The other thing about trees – and this is a challenge for grasses, too – is biodiversity.

Monocultures are not very desirable from an ecological perspective. By definition, they have very low biodiversity.

They do not host the gorgeous array of insects and mammals and birds that you would see in a diverse ecosystem. So one thing we want to be very careful about is converting native forests to a monoculture. Not only do we reduce or eliminate the kind of diverse ecosystem services that that unit of land can provide, but we’re also greatly diminishing the biodiversity on that landscape.

What does “carbon sequestration” mean to you?

Here’s the problem I have with the term “carbon sequestration,” which people generally use to mean carbon storage. Unlike fossil fuels, contemporary plant material, regardless of where it is – whether it’s the stem of a tree or carbon deep in the soil – it’s not stored there. It’s residing there for some period of time, and that period of time could be short or long. And that period of time could be changed by management practices.

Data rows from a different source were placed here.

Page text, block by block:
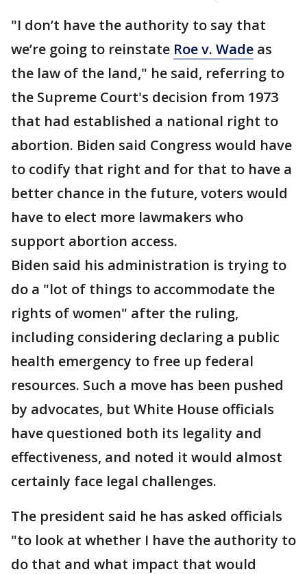
"I don’t have the authority to say that
we’re going to reinstate Roe v. Wade as
the law of the land," he said, referring to
the Supreme Court's decision from 1973
that had established a national right to
abortion. Biden said Congress would have
to codify that right and for that to have a
better chance in the future, voters would
have to elect more lawmakers who
support abortion access.
Biden said his administration is trying to
do a "lot of things to accommodate the
rights of women" after the ruling,
including considering declaring a public
health emergency to free up federal
resources. Such a move has been pushed
by advocates, but White House officials
have questioned both its legality and
effectiveness, and noted it would almost
certainly face legal challenges.
The president said he has asked officials
"to look at whether I have the authority to
do that and what impact that would
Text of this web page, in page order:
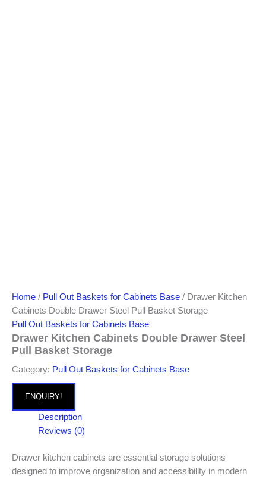
Home / Pull Out Baskets for Cabinets Base / Drawer Kitchen
Cabinets Double Drawer Steel Pull Basket Storage
Pull Out Baskets for Cabinets Base
Drawer Kitchen Cabinets Double Drawer Steel
Pull Basket Storage
Category: Pull Out Baskets for Cabinets Base
ENQUIRY!
Description
Reviews (0)
Drawer kitchen cabinets are essential storage solutions
designed to improve organization and accessibility in modern
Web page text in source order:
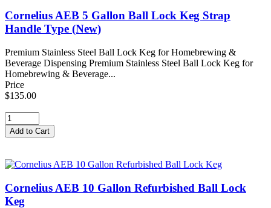
Cornelius AEB 5 Gallon Ball Lock Keg Strap
Handle Type (New)
Premium Stainless Steel Ball Lock Keg for Homebrewing &
Beverage Dispensing Premium Stainless Steel Ball Lock Keg for
Homebrewing & Beverage...
Price
$135.00
Cornelius AEB 10 Gallon Refurbished Ball Lock
Keg
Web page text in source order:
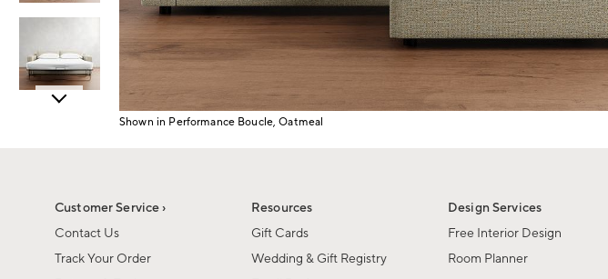
Shown in Performance Boucle, Oatmeal
Customer Service ›
Contact Us
Track Your Order
Resources
Gift Cards
Wedding & Gift Registry
Design Services
Free Interior Design
Room Planner
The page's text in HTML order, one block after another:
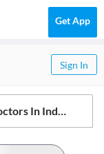
Get App
Sign In
Best Neuromuscular Disorders Doctors In Indore
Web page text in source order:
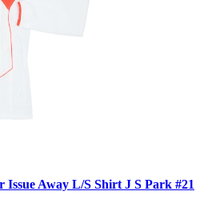
Issue Away L/S Shirt J S Park #21

There’s this wonderful petty debate that you’ll hear: tree people vs. grass people. I don’t know why we have this distinction (since both feedstocks are useful in different locations). But tree people will say to grass people: “Well, you’re growing these grasses, and the grasses are building huge reserves of carbon in the soil, which is all great, until you till that soil and put it back into beans and corn or whatever you put it into. And then inexorably that carbon will be released back into the atmosphere, so you haven’t stored it!”

Fine, guilty as charged. But then I like to look at the forestry guys and say: "Ok, you have these big, gorgeous trees, and they are essentially one lightning strike away from releasing all of their carbon back into the atmosphere. So just because it’s in wood, it doesn’t mean that it’s stored, either.”